The debate over antidepressants, especially SSRIs, has lasted for more than a decade, the controversy revolving mostly around their efficacy over placebo as a treatment of depression. Sure enough, one gets conflicting results depending on which primary outcome measure is chosen as that operationalizing 'treatment effect' and where to delimit its 'clinically significant' size. Moreover, including only published studies in an evidence base assumed wholly unbiased artificially inflates the efficacy claims being made.
The stakes are high: depression is estimated as one of the costliest of all illnesses, accounting for as much as 12% of the global burden of disease. However, so far, the debate has been nitpicking in the sense of not seeing the forest for the trees; and the poor forestry may just end up killing more than the weight of the already hefty one eighth. What has not been pointed out prior, then, is that there is something more fundamentally wrong here; something only indirectly reflected in the multiple points of controversy, responsible for this and other debates akin to it resting in a state of stalemate and confusion. I argue that this something is the wrong statistical paradigm we've embraced in clinical guideline development. I make my case by identifying two classes of controversy in the antidepressant debate: those related with patient preference and those with model choice. I hint at how these issues could be resolved, if a better framework was adopted, yet cannot even hope to be resolved within the present paradigm.
In terms of the first class of issues, I argue that we haven't been able to agree upon an appropriate operationalization of 'treatment effect', nor its threshold of 'clinically significant', nor 'severity of depression', because we have discounted decision theory and the incorporation of patient preference in treatment choice to go along with it. In terms of establishing the conclusions to a given operationalization of any of the above by the means of valid argument based on premises backed up by trustworthy evidence, there is next to nothing to cling on to in the present guidelines of depression. For valid argument, we require the language of decision theory; for a purposeful evidence base we require utilities and outcome measures so chosen as to be able to establish rational patient centered choice. We need predictions of all important treatment outcomes for a patient exchangeable with some subset of those in the evidence base, not parameter inferences of summary statistics of treatment effect, the size of which is interpreted from a vantage point dependent on arbitrary choices over the primary outcome measure and a cut-off value for clinical significance.

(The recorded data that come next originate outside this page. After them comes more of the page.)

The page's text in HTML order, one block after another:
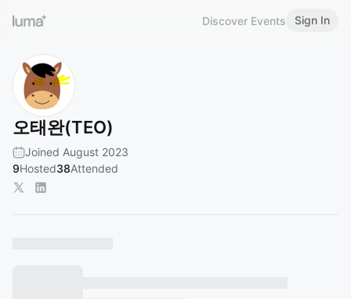
Discover Events Sign In
오태완(TEO)
Joined August 2023
9Hosted38Attended
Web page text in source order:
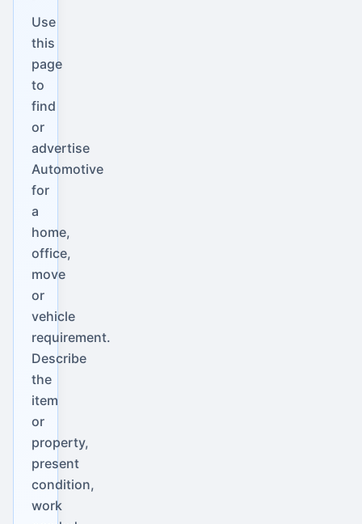
Use
this
page
to
find
or
advertise
Automotive
for
a
home,
office,
move
or
vehicle
requirement.
Describe
the
item
or
property,
present
condition,
work
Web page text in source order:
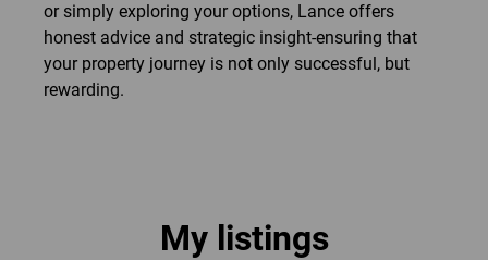
or simply exploring your options, Lance offers
honest advice and strategic insight-ensuring that
your property journey is not only successful, but
rewarding.
My listings
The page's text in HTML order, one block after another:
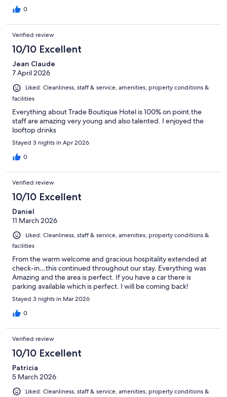
0
Verified review
10/10 Excellent
Jean Claude
7 April 2026
Liked: Cleanliness, staff & service, amenities, property conditions &
facilities
Everything about Trade Boutique Hotel is 100% on point.the
staff are amazing very young and also talented. I enjoyed the
looftop drinks
Stayed 3 nights in Apr 2026
0
Verified review
10/10 Excellent
Daniel
11 March 2026
Liked: Cleanliness, staff & service, amenities, property conditions &
facilities
From the warm welcome and gracious hospitality extended at
check-in…this continued throughout our stay. Everything was
Amazing and the area is perfect. If you have a car there is
parking available which is perfect. I will be coming back!
Stayed 3 nights in Mar 2026
0
Verified review
10/10 Excellent
Patricia
5 March 2026
Liked: Cleanliness, staff & service, amenities, property conditions &
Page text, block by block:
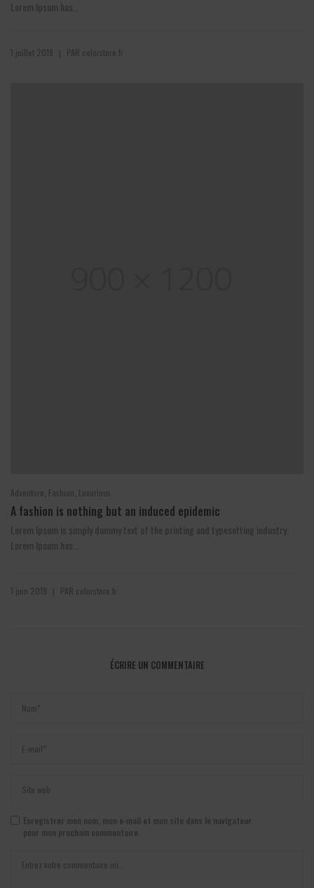
Lorem Ipsum has...
1 juillet 2019 | PAR colorstore.fr
Adventure, Fashion, Luxurious
A fashion is nothing but an induced epidemic
Lorem Ipsum is simply dummy text of the printing and typesetting industry.
Lorem Ipsum has...
1 juin 2019 | PAR colorstore.fr
ÉCRIRE UN COMMENTAIRE
Enregistrer mon nom, mon e-mail et mon site dans le navigateur
pour mon prochain commentaire.
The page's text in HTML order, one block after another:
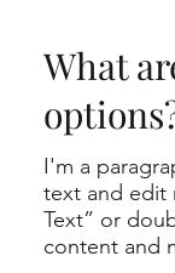
What
I'm a
text and edit
Text” or
content and
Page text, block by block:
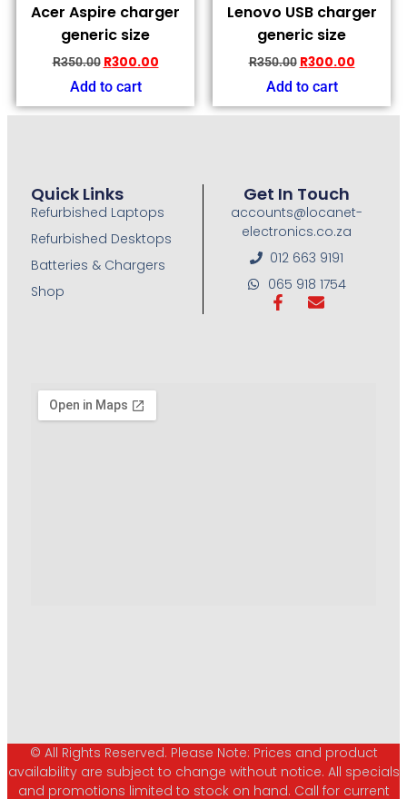
Acer Aspire charger
generic size
R350.00 R300.00
Add to cart
Lenovo USB charger
generic size
R350.00 R300.00
Add to cart
Quick Links
Refurbished Laptops
Refurbished Desktops
Batteries & Chargers
Shop
Get In Touch
accounts@locanet-
electronics.co.za
012 663 9191
065 918 1754
© All Rights Reserved. Please Note: Prices and product
availability are subject to change without notice. All specials
and promotions limited to stock on hand. Call for current
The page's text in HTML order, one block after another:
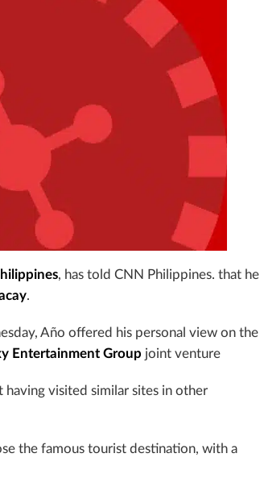
, has told CNN Philippines. that he
.
Año offered his personal view on the
Entertainment Group joint venture
having visited similar sites in other
the famous tourist destination, with a

In terms of the second class of issues, we haven't taken proper account of uncertainty in deriving the interval estimates for our already ill-founded meta-analytic summary effects either. What full probability model to entertain for one's inferences – how to account for publication bias, between trial heterogeneity, inconsistency, poor quality trials and the like – is a matter of subjective model choice. The seemingly 'objective' protocol having been applied across the board is based on classical fixed and random effects meta-analyses with a tacit assumption of zero bias. Applying such protocol means placing all our eggs in a broken basket. I show that at present the meta-analytic models endeared rest on false assumptions, yielding biased and overconfident interval estimates. Since the evidence statements depend on whether an arbitrarily chosen threshold value for reaching 'clinical significance' is included in the fallacious interval estimate inferred, the evidence statements, that in turn ground the recommendations of the guidelines, are fallacious, too. I show the 'subjectivity' of the allegedly 'objective' evidence statements by conditioning the inferences over meta-analytic summary statistics of treatment effect on a set of plausible candidate models none of which, importantly enough, can be considered 'objective' in the sense of dominating as model choices universally preferred over all the others. I apply the framework to an evidence base used in the leading guideline of depression treatment. I show how the flexibility of the Bayesian framework enables more credible meta-analytic models, and better evidence statements with more intuitive interpretations. The Bayesian paradigm also allows for merging the output from multiple candidate models in a model-averaged posterior predictive better calibrated for rational choice than any classical parameter estimator could ever hope to be.
The antidepressant debate is therefore not only a singular case with problems particular to it, but rather one sad example of classical statistics, and the evidence based medicine movement it has hijacked, being unable to deal with decision nor uncertainty. What to measure, how, and where to draw threshold values cannot be answered without accounting for patient preference. Since parameter and model uncertainty are always present, this uncertainty needs to be accounted for one way or the other, the most plausible means so far offered being probability calculus, the coherent application of which requires assigning distributions to unknowns classical statistics treats as fixed. To be able to convincingly deal with both decision and uncertainty is a prerequisite for any viable framework steering the development of clinical guidelines that ultimately cannot help but concern decision under uncertainty, be the application to the treatment of depression, or any other ailment found in DSMIV, or ICD10, for that matter. The wrong paradigm is bankrupting us, placing a serious threat on the credibility of all applied medicine. Something needs to be done.